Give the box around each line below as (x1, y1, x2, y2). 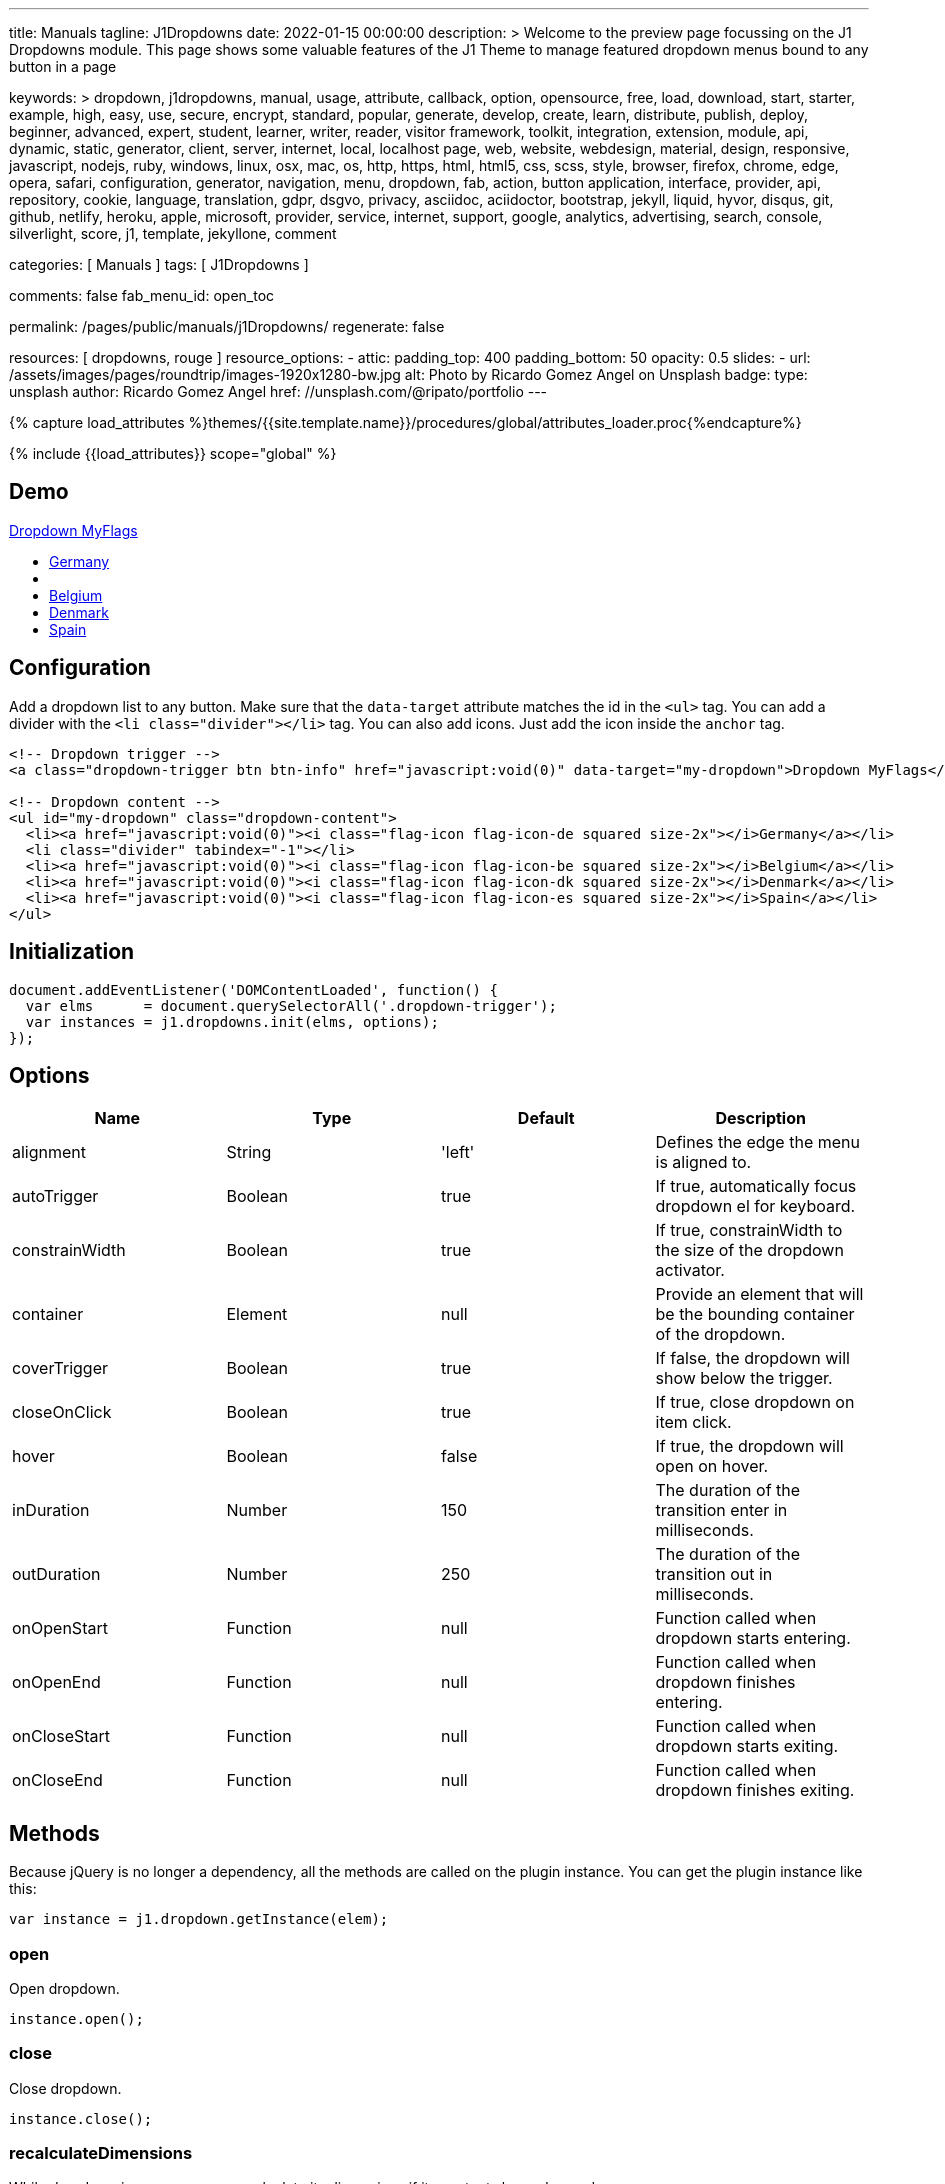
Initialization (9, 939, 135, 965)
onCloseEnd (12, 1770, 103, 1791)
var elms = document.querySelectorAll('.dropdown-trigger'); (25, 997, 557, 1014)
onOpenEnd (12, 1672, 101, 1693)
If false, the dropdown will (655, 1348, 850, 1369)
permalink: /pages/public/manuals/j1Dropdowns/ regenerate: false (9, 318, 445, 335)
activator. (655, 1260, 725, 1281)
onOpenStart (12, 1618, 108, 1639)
○ ○ ○ ○ ○ ○ ○
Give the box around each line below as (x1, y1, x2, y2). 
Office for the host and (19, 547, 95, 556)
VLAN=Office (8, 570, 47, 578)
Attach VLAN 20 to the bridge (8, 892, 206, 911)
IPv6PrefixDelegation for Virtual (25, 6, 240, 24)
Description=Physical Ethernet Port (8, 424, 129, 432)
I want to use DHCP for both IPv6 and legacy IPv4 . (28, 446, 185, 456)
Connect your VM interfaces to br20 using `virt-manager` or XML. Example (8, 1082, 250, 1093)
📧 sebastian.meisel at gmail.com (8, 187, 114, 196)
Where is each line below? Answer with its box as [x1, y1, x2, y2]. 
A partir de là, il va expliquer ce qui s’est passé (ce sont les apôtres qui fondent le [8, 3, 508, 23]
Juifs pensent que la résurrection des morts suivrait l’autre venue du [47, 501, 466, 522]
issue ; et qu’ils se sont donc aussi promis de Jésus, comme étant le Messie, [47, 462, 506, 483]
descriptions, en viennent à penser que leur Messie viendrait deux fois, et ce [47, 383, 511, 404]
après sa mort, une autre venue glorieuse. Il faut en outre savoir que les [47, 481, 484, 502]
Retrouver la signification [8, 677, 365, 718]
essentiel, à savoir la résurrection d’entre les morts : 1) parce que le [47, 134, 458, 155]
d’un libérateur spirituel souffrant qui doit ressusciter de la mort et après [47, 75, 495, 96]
○ ○ ○ ○ ○ ○ ○
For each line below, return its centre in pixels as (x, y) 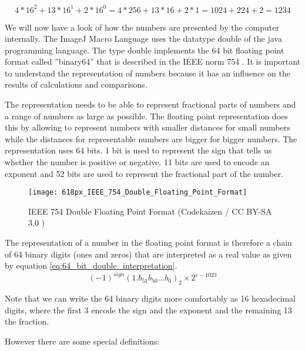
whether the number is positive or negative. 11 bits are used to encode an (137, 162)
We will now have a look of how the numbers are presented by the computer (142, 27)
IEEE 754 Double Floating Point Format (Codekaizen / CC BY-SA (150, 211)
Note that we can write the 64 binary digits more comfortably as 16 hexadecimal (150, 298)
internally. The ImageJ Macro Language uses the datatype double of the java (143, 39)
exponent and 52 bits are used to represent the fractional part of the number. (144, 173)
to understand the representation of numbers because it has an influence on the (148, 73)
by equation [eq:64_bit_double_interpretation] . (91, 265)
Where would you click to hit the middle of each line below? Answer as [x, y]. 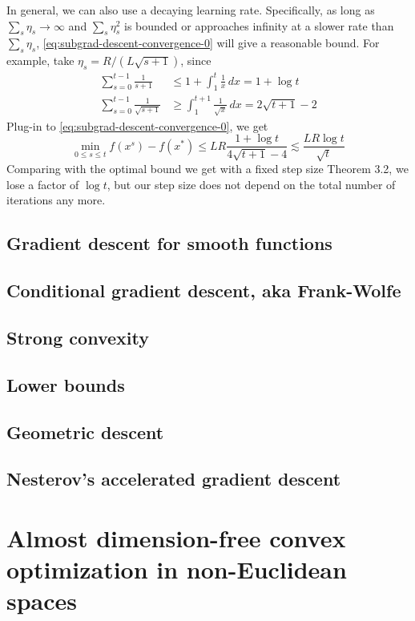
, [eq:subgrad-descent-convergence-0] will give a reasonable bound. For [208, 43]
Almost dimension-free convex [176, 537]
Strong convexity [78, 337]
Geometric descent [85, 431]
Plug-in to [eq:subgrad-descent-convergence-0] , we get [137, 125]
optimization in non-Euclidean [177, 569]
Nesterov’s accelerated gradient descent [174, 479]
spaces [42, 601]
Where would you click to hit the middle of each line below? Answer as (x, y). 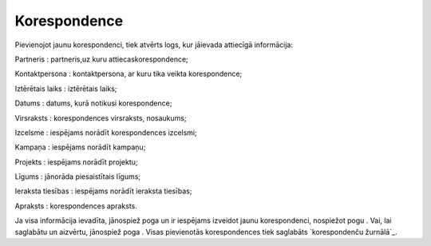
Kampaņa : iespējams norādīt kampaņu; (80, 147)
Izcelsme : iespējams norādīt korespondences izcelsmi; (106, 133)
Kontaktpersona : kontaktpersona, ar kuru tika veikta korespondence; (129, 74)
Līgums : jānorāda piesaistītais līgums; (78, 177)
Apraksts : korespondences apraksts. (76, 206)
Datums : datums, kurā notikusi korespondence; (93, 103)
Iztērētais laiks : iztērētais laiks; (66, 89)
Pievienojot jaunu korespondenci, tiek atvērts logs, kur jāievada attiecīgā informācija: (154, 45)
○ ○ ○ ○ ○ ○ ○
Give an exact copy of the lines above from the line with "A partir de" up to and including the line with "essentiel, à savoir", and leave everything else out.

■ OUTPUT ■
A partir de là, il va expliquer ce qui s’est passé (ce sont les apôtres qui fondent le [8, 3, 508, 23]
Juifs pensent que la résurrection des morts suivrait l’autre venue du [47, 501, 466, 522]
issue ; et qu’ils se sont donc aussi promis de Jésus, comme étant le Messie, [47, 462, 506, 483]
descriptions, en viennent à penser que leur Messie viendrait deux fois, et ce [47, 383, 511, 404]
après sa mort, une autre venue glorieuse. Il faut en outre savoir que les [47, 481, 484, 502]
Retrouver la signification [8, 677, 365, 718]
essentiel, à savoir la résurrection d’entre les morts : 1) parce que le [47, 134, 458, 155]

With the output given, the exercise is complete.